» **Task to complete**
Give the lines below again exactly, starting with the line that holds "YSC Decision [32, 70]" and going on through the line that holds "the [148, 90]".

Material for this task below:

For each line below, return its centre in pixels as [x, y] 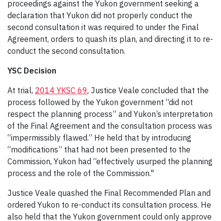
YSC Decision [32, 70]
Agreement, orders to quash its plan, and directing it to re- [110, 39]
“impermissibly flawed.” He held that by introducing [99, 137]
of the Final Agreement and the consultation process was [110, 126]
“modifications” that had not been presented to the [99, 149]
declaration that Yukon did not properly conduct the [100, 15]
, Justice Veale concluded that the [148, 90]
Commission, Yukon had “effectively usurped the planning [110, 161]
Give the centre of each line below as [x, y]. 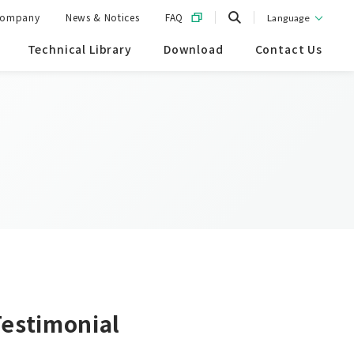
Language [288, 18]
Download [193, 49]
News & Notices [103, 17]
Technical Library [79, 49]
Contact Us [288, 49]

End of Material for this task.
Material for this task below:

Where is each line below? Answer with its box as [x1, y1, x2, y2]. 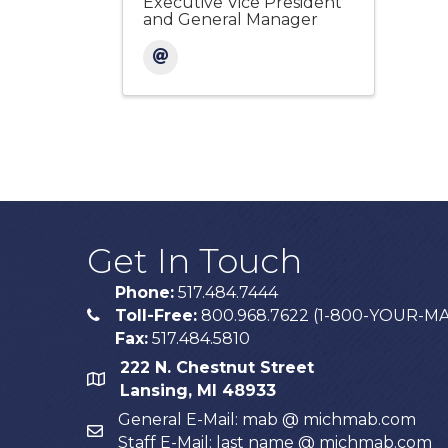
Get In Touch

End of Material for this task.
Material for this task below:

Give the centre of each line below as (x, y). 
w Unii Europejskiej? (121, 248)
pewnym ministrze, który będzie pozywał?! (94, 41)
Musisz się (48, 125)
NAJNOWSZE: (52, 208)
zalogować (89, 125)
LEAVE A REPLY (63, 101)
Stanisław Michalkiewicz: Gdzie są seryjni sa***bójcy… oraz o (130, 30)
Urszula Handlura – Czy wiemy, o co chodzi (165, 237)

End of Material for this task.

» **Exercise output**
YSC Decision [32, 70]
Agreement, orders to quash its plan, and directing it to re- [110, 39]
“impermissibly flawed.” He held that by introducing [99, 137]
of the Final Agreement and the consultation process was [110, 126]
“modifications” that had not been presented to the [99, 149]
declaration that Yukon did not properly conduct the [100, 15]
, Justice Veale concluded that the [148, 90]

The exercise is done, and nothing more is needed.